The maximum spatial resolution of the Global Focus microscope in fluorescence mode was measured to be 0.8 µm at 1000× magnification [9]. Under these conditions, the resolution of the microscope is 3.2 times larger than the predicted resolution of 0.25 µm for the system. This discrepancy is likely due to the fact that the optical components were not corrected for field curvature and other aberrations. Moreover, no condenser lens was used. However, the parabolic reflector in the flashlight housing served to direct and shape light towards the sample. M. tuberculosis bacilli could be clearly resolved at 400× magnification, as seen in Figure 2.

Figure 2
M. tuberculosis viewed with the Global Focus microscope.

Seventeen of the 19 decontaminated specimens examined with the two microscopes resulted in concordant evaluations (89.4% concordance). In two cases, samples judged as doubtful with the Nikon E400 microscope were judged as negative with the Global Focus microscope.

Fourteen of the 18 direct specimens examined with the two microscopes resulted in concordant evaluations (77.7% concordance). In one case, a sample judged as 1+ with the Global Focus microscope was judged as 3+ with the Nikon E400. In two cases, samples judged as doubtful with the Nikon E400 microscope were judged as negative with the Global Focus microscope. In one case, a sample evaluated as negative with the Nikon E400 microscope was classified as 1+ with the Global Focus microscope; the decontaminated preparation from this patient was evaluated as 1+ with both microscopes.

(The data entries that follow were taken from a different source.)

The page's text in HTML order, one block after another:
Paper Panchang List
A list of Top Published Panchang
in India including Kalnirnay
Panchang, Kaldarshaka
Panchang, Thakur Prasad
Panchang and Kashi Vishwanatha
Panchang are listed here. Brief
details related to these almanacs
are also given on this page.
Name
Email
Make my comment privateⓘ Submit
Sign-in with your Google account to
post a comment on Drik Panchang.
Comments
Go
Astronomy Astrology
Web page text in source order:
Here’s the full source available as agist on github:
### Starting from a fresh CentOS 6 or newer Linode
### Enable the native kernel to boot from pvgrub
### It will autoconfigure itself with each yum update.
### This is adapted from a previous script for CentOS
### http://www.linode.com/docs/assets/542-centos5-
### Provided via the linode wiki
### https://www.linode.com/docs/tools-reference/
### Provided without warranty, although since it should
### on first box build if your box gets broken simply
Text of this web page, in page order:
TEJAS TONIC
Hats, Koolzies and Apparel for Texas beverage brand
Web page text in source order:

Twenty-six of the 27 diluted specimens examined with both microscopes resulted in concordant evaluations (96.3% concordance). In one case, a sample classified as doubtful with the Global Focus microscope was classified as negative with the Nikon E400 microscope.

Using IUATLD guidelines, concordant results were obtained in 56 of 64 specimens (87.5% concordance). When samples were evaluated as positive or negative, results with the two microscopes agreed in all but one case (98.4% concordance).

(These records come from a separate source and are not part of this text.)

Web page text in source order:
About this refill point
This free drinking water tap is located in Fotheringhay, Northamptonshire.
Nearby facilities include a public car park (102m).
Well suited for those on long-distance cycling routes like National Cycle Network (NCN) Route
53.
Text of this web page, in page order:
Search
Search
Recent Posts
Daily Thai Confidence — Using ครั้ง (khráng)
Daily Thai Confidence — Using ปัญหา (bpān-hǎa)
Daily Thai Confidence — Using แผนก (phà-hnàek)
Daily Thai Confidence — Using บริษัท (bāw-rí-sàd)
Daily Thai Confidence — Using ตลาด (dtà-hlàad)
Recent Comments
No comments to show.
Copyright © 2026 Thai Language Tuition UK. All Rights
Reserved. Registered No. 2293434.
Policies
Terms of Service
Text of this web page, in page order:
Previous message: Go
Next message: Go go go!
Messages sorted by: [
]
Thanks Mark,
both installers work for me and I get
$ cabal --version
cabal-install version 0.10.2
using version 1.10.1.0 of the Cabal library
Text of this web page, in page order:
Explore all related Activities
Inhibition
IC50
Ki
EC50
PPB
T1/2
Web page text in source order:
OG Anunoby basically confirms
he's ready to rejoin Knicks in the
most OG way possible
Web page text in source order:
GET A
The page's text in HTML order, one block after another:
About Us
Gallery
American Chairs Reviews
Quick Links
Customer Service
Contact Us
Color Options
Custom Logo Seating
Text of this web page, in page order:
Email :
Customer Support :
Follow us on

No statistical differences were measured between the Global Focus and Nikon E400 microscopes for detecting M. tuberculosis bacilli in the following groups: direct sputum smear (n1 = n2 = 18, H = 0.03, 1 d.f., p = 0.86); and the decontaminated smear (n1 = n2 = 19, H = 0.03, 1 d.f., p = 0.87).

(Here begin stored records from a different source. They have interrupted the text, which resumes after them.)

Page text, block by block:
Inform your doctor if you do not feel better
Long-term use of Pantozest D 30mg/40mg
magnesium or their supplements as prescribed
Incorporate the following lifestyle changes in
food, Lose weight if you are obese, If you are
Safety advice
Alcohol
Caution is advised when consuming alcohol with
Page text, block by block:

We have developed a bright field and fluorescence microscope that provides an alternative to conventional fluorescence microscopy for the diagnosis of M. tuberculosis in sputum smears. The compact size (7.5×13×18 cm), minimal weight (1 kg), and minimal power requirements (two AA batteries) of the Global Focus microscope provide a favorable option for diagnostic settings with minimal laboratory infrastructure. This study indicates that evaluation of smears using the Global Focus microscope yields similar results as evaluation with a standard clinical laboratory grade fluorescence microscope. Importantly, the patient specimens tested herein were collected in a remote region of Iran, and therefore represent the prototypical samples that would be evaluated in the field with the Global Focus microscope. While future field studies are planned to evaluate the reliability and ease of use of this microscope, the results presented here serve as a proof of principle that diagnosis of M. tuberculosis is possible using low-cost, portable fluorescence microscopy.


The authors would like to thank Pat Cernoch, James Davis, Leslie Swift, and Carlos Amaro for their thoughtful discussions.


Competing Interests: The authors from Rice University are co-inventors on a patent application filed by Rice University on the technology described in this manuscript.

Funding: Support was provided through a grant (grant # 52005885) to Rice University from the Howard Hughes Medical Institute through the Undergraduate Science Education Program. The funders had no role in study design, data collection and analysis, decision to publish, or preparation of the manuscript.